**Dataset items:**
%%

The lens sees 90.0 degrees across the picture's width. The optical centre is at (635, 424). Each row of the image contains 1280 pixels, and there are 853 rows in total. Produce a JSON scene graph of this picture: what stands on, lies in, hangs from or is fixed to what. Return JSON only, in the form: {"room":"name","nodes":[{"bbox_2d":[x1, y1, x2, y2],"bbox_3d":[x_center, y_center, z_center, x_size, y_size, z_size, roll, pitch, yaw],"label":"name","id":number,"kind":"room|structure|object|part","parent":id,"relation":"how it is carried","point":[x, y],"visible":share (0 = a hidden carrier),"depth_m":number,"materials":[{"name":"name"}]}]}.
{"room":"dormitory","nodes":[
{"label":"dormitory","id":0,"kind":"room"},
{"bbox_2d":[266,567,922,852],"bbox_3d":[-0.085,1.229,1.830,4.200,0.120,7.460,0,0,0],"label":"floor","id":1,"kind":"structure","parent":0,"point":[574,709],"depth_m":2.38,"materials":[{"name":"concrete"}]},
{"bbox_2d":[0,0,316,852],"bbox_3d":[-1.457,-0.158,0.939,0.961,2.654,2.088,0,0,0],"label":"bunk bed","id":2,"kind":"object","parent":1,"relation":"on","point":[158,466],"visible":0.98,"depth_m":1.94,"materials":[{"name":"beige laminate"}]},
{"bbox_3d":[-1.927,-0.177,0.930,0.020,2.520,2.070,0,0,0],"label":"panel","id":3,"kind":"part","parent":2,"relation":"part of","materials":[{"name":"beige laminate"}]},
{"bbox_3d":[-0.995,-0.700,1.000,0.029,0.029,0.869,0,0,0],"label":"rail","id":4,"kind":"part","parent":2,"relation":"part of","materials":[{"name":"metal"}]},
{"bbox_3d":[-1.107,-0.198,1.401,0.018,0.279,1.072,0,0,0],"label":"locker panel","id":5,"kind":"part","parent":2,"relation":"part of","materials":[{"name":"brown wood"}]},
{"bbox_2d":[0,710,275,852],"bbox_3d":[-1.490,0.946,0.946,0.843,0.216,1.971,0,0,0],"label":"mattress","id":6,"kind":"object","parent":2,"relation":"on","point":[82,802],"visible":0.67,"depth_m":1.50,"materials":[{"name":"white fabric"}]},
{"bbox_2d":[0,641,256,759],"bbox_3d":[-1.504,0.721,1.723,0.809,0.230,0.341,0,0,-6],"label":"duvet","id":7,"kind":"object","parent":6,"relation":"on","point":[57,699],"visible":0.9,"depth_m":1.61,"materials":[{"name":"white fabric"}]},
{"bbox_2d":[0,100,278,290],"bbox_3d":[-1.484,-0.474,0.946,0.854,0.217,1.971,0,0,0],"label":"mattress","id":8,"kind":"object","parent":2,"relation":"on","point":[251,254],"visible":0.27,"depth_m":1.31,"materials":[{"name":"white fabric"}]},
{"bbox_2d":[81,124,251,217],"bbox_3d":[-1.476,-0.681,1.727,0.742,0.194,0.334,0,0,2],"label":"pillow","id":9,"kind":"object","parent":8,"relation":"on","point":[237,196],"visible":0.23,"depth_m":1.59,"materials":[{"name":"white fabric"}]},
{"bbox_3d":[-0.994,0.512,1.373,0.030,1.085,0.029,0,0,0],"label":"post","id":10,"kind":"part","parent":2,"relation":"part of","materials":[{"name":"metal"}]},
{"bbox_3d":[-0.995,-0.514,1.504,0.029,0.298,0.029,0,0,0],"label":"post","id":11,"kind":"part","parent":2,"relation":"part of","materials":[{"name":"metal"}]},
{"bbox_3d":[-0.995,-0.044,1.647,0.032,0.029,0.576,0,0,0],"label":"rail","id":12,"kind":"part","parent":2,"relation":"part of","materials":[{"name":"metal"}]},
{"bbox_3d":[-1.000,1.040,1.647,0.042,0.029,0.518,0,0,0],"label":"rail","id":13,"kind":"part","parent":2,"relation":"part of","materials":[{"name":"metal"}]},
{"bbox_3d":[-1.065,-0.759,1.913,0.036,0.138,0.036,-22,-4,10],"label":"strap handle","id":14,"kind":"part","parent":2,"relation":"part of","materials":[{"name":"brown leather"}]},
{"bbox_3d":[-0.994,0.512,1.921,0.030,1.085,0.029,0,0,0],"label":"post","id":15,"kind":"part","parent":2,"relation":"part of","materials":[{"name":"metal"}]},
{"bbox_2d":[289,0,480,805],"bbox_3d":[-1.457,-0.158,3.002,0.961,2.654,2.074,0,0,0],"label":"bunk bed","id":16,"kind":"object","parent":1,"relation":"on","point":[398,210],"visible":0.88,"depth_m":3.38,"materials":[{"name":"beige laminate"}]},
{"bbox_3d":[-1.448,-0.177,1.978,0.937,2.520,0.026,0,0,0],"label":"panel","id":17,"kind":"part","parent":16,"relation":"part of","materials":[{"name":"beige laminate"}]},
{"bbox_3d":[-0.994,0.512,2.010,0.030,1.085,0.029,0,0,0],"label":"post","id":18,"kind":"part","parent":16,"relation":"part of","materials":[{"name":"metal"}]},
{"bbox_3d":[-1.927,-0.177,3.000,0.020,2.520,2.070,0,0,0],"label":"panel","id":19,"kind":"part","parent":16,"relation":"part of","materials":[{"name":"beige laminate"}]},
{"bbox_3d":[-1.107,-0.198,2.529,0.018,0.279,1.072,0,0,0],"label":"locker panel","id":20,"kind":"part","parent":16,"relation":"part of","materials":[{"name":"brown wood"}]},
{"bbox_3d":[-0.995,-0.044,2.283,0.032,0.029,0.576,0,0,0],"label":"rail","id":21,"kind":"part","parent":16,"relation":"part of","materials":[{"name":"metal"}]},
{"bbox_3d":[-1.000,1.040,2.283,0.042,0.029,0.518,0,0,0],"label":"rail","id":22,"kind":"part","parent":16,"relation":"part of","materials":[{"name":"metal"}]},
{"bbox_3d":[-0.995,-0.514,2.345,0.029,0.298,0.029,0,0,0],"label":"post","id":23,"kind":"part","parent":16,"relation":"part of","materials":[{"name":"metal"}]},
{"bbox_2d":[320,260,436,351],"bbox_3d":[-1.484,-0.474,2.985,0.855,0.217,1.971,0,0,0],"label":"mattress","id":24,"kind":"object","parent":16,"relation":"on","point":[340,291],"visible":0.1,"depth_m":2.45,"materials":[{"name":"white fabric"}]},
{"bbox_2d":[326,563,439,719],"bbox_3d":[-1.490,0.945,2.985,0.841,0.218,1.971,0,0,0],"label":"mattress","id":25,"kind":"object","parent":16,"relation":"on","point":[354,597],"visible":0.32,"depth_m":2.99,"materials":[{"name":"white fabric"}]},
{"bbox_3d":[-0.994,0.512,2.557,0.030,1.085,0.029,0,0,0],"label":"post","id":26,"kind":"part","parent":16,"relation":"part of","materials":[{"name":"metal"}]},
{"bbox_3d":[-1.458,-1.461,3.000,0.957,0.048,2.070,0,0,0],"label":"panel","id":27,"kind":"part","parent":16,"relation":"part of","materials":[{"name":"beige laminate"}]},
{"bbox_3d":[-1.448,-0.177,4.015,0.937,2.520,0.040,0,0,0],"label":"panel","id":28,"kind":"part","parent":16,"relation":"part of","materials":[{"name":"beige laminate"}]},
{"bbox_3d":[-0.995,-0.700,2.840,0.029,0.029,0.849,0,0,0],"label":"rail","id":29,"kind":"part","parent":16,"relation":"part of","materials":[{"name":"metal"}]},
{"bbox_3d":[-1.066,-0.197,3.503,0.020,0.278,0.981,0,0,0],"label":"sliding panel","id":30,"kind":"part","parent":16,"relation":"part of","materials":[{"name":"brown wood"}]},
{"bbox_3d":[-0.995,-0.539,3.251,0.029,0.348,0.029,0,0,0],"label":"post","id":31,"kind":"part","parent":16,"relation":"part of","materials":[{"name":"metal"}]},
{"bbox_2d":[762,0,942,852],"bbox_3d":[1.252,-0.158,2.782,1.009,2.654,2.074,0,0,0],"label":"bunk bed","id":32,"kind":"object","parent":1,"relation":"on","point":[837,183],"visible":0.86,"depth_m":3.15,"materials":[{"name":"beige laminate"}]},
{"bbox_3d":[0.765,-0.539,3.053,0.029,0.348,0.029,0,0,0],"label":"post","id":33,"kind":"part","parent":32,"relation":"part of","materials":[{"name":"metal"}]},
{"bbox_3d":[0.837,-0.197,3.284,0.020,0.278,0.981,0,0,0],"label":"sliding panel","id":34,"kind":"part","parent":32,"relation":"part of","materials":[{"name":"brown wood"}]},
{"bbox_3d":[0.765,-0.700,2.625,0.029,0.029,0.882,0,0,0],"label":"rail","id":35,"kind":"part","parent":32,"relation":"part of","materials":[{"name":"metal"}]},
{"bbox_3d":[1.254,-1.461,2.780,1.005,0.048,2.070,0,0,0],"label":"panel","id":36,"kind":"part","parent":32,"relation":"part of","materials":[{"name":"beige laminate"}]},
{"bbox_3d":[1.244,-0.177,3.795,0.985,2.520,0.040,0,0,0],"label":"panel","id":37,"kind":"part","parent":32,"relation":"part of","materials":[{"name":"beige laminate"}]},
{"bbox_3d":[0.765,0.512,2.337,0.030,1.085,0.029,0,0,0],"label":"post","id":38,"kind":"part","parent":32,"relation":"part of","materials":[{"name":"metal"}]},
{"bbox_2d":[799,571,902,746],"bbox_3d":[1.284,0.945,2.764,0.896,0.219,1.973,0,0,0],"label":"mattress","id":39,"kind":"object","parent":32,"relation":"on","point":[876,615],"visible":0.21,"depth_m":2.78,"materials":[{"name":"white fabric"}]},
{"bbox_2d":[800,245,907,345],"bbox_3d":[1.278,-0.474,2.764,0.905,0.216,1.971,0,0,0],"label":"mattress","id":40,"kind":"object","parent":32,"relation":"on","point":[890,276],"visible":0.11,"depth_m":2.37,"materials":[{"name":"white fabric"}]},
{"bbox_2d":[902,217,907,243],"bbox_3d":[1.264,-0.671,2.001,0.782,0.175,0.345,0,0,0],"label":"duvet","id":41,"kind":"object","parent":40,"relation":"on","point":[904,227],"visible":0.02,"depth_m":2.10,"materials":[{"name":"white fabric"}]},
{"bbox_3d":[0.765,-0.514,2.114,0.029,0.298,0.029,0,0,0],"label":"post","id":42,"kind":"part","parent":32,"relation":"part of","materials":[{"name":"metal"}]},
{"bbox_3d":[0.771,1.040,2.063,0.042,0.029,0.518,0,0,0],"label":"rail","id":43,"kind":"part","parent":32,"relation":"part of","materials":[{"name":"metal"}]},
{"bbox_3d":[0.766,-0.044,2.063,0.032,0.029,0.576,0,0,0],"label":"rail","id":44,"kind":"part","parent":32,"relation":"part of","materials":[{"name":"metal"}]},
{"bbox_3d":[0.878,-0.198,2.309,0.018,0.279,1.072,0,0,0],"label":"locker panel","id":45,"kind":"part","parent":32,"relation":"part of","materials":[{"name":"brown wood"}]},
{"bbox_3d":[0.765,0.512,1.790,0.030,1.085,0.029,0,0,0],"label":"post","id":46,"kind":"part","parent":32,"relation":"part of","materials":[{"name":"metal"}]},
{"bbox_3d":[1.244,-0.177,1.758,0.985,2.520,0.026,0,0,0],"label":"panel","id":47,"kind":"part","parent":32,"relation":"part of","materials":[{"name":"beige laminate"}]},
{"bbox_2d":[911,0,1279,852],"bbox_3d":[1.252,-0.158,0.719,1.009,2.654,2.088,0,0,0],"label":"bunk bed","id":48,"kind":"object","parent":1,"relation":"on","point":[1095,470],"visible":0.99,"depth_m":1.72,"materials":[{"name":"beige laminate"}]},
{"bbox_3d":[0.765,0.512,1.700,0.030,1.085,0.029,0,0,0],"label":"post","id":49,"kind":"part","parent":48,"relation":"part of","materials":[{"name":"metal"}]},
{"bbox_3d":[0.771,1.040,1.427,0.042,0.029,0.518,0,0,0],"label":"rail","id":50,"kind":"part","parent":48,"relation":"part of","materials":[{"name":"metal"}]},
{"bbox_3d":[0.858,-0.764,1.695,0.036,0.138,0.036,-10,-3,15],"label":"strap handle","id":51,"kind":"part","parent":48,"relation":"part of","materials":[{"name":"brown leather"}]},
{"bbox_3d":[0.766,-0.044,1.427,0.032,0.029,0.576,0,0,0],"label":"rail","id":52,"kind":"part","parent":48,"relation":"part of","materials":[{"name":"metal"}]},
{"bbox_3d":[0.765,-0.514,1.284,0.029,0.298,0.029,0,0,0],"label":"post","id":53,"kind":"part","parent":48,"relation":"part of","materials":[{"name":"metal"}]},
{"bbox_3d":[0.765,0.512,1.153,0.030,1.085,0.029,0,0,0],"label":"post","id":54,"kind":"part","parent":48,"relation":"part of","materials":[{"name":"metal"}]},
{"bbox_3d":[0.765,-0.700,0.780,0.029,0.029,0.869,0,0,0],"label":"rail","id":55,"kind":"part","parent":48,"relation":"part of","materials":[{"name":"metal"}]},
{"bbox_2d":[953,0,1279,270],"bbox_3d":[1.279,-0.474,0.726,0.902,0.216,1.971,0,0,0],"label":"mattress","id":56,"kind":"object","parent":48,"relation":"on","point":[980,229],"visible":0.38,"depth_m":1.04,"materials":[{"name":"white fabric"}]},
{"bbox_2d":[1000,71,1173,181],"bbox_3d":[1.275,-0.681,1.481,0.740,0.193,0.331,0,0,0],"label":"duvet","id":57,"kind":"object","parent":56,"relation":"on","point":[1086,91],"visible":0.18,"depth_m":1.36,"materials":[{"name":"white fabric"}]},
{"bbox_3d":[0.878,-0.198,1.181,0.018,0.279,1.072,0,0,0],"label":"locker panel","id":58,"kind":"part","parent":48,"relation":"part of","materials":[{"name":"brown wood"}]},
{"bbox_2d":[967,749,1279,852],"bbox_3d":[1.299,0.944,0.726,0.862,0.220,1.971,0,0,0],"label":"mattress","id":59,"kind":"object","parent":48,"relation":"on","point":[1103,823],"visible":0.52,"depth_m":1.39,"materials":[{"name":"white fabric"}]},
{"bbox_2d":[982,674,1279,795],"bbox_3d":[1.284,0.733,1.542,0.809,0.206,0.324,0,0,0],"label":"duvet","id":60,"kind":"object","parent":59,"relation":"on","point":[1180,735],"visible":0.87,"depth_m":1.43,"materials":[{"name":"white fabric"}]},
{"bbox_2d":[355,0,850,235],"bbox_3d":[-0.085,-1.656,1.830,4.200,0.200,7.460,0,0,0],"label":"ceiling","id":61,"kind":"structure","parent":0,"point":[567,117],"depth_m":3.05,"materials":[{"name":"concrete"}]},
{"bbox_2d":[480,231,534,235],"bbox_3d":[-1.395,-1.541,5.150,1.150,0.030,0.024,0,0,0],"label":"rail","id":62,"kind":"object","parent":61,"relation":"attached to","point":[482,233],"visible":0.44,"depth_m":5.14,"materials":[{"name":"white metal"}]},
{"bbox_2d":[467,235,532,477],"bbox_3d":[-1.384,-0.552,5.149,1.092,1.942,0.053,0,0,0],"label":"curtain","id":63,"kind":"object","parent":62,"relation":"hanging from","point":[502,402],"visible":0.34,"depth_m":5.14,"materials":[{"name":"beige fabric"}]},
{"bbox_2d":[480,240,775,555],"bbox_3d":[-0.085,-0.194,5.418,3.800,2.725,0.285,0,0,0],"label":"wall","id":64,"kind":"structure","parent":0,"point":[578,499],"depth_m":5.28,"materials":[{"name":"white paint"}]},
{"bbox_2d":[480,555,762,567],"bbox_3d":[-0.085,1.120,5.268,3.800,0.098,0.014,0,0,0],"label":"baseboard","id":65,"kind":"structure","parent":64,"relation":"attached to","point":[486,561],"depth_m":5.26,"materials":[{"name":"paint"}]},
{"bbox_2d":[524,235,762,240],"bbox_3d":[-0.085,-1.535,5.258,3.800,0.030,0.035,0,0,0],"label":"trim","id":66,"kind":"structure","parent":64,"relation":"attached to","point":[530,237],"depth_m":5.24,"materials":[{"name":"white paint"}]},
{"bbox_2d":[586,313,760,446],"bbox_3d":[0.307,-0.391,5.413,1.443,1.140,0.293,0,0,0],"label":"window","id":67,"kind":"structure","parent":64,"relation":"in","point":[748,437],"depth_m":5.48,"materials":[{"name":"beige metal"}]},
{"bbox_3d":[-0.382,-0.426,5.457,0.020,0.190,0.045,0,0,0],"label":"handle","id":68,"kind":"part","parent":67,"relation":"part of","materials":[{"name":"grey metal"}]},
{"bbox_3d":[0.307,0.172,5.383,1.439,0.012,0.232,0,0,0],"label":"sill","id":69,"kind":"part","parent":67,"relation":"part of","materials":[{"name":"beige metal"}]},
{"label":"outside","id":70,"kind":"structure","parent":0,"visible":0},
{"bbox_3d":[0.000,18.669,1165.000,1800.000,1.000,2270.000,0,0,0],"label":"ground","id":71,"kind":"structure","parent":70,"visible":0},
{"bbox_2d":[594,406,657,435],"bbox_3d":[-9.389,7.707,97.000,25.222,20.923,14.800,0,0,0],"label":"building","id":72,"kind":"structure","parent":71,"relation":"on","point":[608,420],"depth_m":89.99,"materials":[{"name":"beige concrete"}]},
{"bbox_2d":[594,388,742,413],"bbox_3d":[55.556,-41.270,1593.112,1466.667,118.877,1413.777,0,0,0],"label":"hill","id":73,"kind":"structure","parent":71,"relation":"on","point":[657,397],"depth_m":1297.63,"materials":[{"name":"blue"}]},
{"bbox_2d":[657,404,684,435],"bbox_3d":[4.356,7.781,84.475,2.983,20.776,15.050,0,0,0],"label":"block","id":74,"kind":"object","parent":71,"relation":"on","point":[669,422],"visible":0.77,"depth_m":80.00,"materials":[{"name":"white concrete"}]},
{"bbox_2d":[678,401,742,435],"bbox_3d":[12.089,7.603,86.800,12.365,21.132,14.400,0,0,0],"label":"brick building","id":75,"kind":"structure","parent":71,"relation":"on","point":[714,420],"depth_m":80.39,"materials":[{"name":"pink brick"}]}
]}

%%

Every line of the records containing the word "leather" must appear in the answer.

{"bbox_3d":[-1.065,-0.759,1.913,0.036,0.138,0.036,-22,-4,10],"label":"strap handle","id":14,"kind":"part","parent":2,"relation":"part of","materials":[{"name":"brown leather"}]},
{"bbox_3d":[0.858,-0.764,1.695,0.036,0.138,0.036,-10,-3,15],"label":"strap handle","id":51,"kind":"part","parent":48,"relation":"part of","materials":[{"name":"brown leather"}]},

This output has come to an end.